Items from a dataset
== Segment start ==

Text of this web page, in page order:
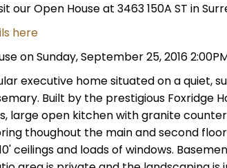
our Open House at 3463 150A ST in
here
on Sunday, September 25, 2016
executive home situated on a quiet,
Built by the prestigious Foxridge
large open kitchen with granite
thoughout the main and second
ceilings and loads of windows.
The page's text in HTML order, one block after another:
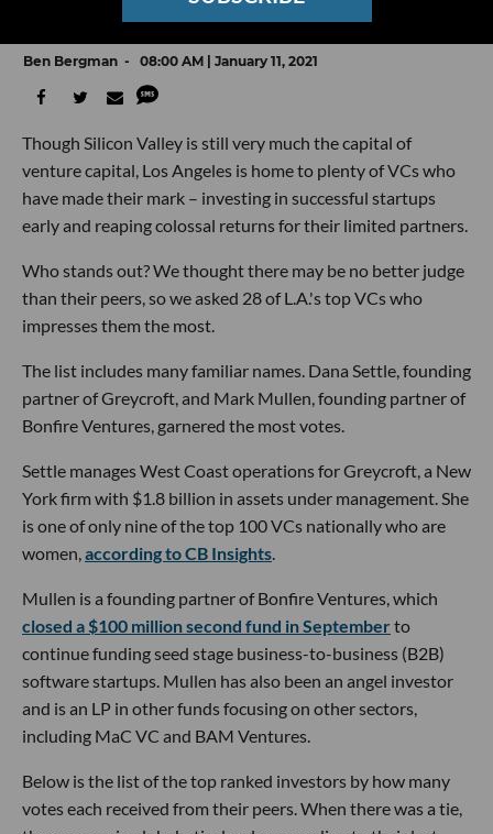
Ben Bergman 08:00 AM | January 11, 2021
Though Silicon Valley is still very much the capital of
venture capital, Los Angeles is home to plenty of VCs who
have made their mark – investing in successful startups
early and reaping colossal returns for their limited partners.
Who stands out? We thought there may be no better judge
than their peers, so we asked 28 of L.A.'s top VCs who
impresses them the most.
The list includes many familiar names. Dana Settle, founding
partner of Greycroft, and Mark Mullen, founding partner of
Bonfire Ventures, garnered the most votes.
Settle manages West Coast operations for Greycroft, a New
York firm with $1.8 billion in assets under management. She
is one of only nine of the top 100 VCs nationally who are
women, according to CB Insights
Mullen is a founding partner of Bonfire Ventures, which
closed a $100 million second fund in Septemberto
continue funding seed stage business-to-business (B2B)
software startups. Mullen has also been an angel investor
and is an LP in other funds focusing on other sectors,
including MaC VC and BAM Ventures.
Below is the list of the top ranked investors by how many
votes each received from their peers. When there was a tie,
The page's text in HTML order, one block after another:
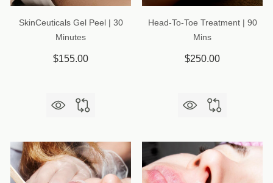
SkinCeuticals Gel Peel | 30
Minutes
$155.00
Head-To-Toe Treatment | 90
Mins
$250.00
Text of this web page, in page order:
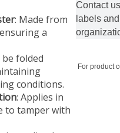
: Made from
a
be folded
conditions.
: Applies in
to tamper with
Contact
labels
For product
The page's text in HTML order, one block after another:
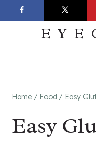
to
Home / Food / Easy
Easy
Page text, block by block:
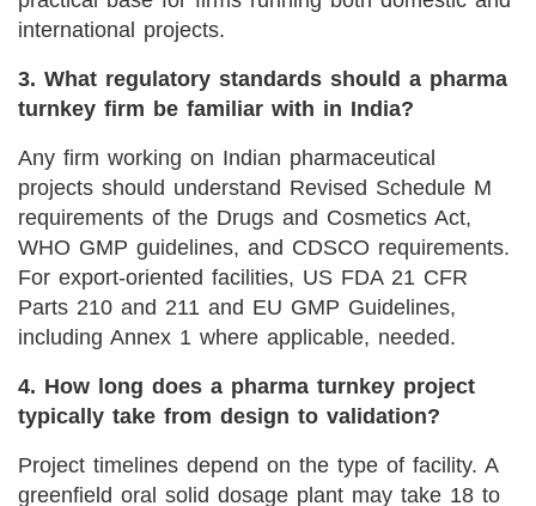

== Segment end ==

**WHAT IS BEING ASKED:** Retype every entry exactly, but keep the pictures out of your copy.

**ANSWER TO THIS TASK:**
Text of this web page, in page order:
our Open House at 3463 150A ST in
here
on Sunday, September 25, 2016
executive home situated on a quiet,
Built by the prestigious Foxridge
large open kitchen with granite
thoughout the main and second
ceilings and loads of windows.
The page's text in HTML order, one block after another:
Ben Bergman 08:00 AM | January 11, 2021
Though Silicon Valley is still very much the capital of
venture capital, Los Angeles is home to plenty of VCs who
have made their mark – investing in successful startups
early and reaping colossal returns for their limited partners.
Who stands out? We thought there may be no better judge
than their peers, so we asked 28 of L.A.'s top VCs who
impresses them the most.
The list includes many familiar names. Dana Settle, founding
partner of Greycroft, and Mark Mullen, founding partner of
Bonfire Ventures, garnered the most votes.
Settle manages West Coast operations for Greycroft, a New
York firm with $1.8 billion in assets under management. She
is one of only nine of the top 100 VCs nationally who are
women, according to CB Insights
Mullen is a founding partner of Bonfire Ventures, which
closed a $100 million second fund in Septemberto
continue funding seed stage business-to-business (B2B)
software startups. Mullen has also been an angel investor
and is an LP in other funds focusing on other sectors,
including MaC VC and BAM Ventures.
Below is the list of the top ranked investors by how many
votes each received from their peers. When there was a tie,
The page's text in HTML order, one block after another:
SkinCeuticals Gel Peel | 30
Minutes
$155.00
Head-To-Toe Treatment | 90
Mins
$250.00
Text of this web page, in page order:
: Made from
a
be folded
conditions.
: Applies in
to tamper with
Contact
labels
For product
The page's text in HTML order, one block after another:
to
Home / Food / Easy
Easy
Page text, block by block:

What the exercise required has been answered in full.